■ About this task: Exact transcription of the data below is required, without the images.

[Extracted data Boundary: Start]

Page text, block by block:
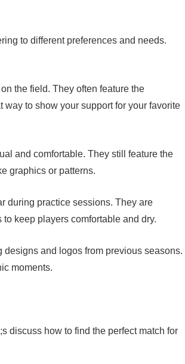
to different preferences and needs.
the field. They often feature the
to show your support for your favorite
and comfortable. They still feature the
graphics or patterns.
during practice sessions. They are
keep players comfortable and dry.
and logos from previous seasons.
moments.
discuss how to find the perfect match for
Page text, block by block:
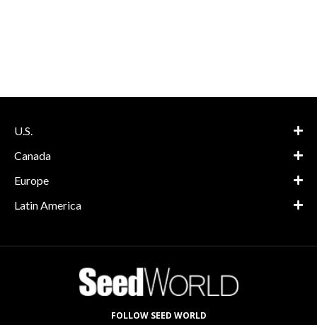
U.S.
Canada
Europe
Latin America
FOLLOW SEED WORLD
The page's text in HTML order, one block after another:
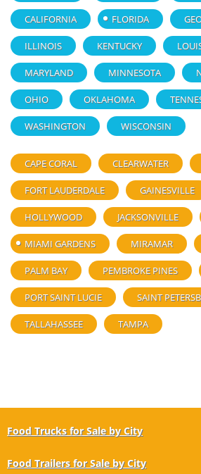
CALIFORNIA FLORIDA
ILLINOIS KENTUCKY
MARYLAND MINNESOTA
OHIO OKLAHOMA
WASHINGTON WISCONSIN
CAPE CORAL CLEARWATER
FORT LAUDERDALE GAINESVILLE
HOLLYWOOD JACKSONVILLE
MIAMI GARDENS MIRAMAR
PALM BAY PEMBROKE PINES
PORT SAINT LUCIE SAINT
TALLAHASSEE TAMPA
Food Trucks for Sale by City
Food Trailers for Sale by City
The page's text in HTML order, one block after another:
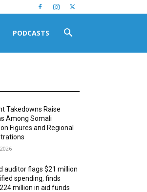
PODCASTS
Takedowns Raise
Among Somali
Figures and Regional
auditor flags $21 million
spending, finds
million in aid funds
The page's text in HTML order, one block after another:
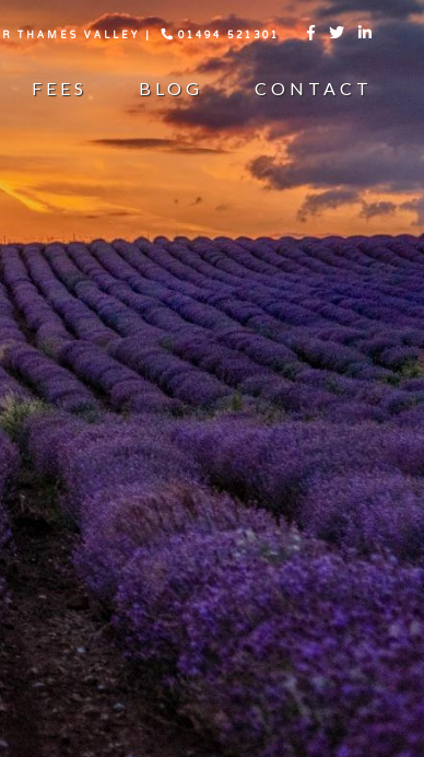
THAMES VALLEY | 01494 521301   
FEES BLOG CONTACT
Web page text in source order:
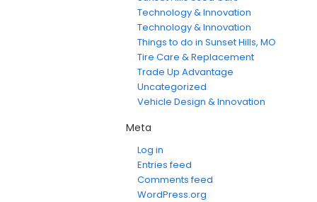
Technology & Innovation
Technology & Innovation
Things to do in Sunset Hills, MO
Tire Care & Replacement
Trade Up Advantage
Uncategorized
Vehicle Design & Innovation
Meta
Log in
Entries feed
Comments feed
WordPress.org
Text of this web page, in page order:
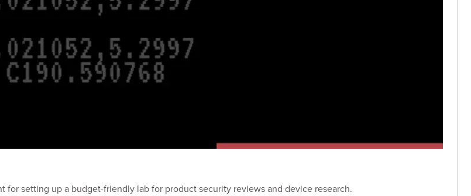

[Extracted data Boundary: End]

■ Solution to the exercise:
Page text, block by block:
to different preferences and needs.
the field. They often feature the
to show your support for your favorite
and comfortable. They still feature the
graphics or patterns.
during practice sessions. They are
keep players comfortable and dry.
and logos from previous seasons.
moments.
discuss how to find the perfect match for
Page text, block by block:
U.S.
Canada
Europe
Latin America
FOLLOW SEED WORLD
The page's text in HTML order, one block after another:
CALIFORNIA FLORIDA
ILLINOIS KENTUCKY
MARYLAND MINNESOTA
OHIO OKLAHOMA
WASHINGTON WISCONSIN
CAPE CORAL CLEARWATER
FORT LAUDERDALE GAINESVILLE
HOLLYWOOD JACKSONVILLE
MIAMI GARDENS MIRAMAR
PALM BAY PEMBROKE PINES
PORT SAINT LUCIE SAINT
TALLAHASSEE TAMPA
Food Trucks for Sale by City
Food Trailers for Sale by City
The page's text in HTML order, one block after another:
PODCASTS
Takedowns Raise
Among Somali
Figures and Regional
auditor flags $21 million
spending, finds
million in aid funds
The page's text in HTML order, one block after another:
THAMES VALLEY | 01494 521301   
FEES BLOG CONTACT
Web page text in source order:
Technology & Innovation
Technology & Innovation
Things to do in Sunset Hills, MO
Tire Care & Replacement
Trade Up Advantage
Uncategorized
Vehicle Design & Innovation
Meta
Log in
Entries feed
Comments feed
WordPress.org
Text of this web page, in page order:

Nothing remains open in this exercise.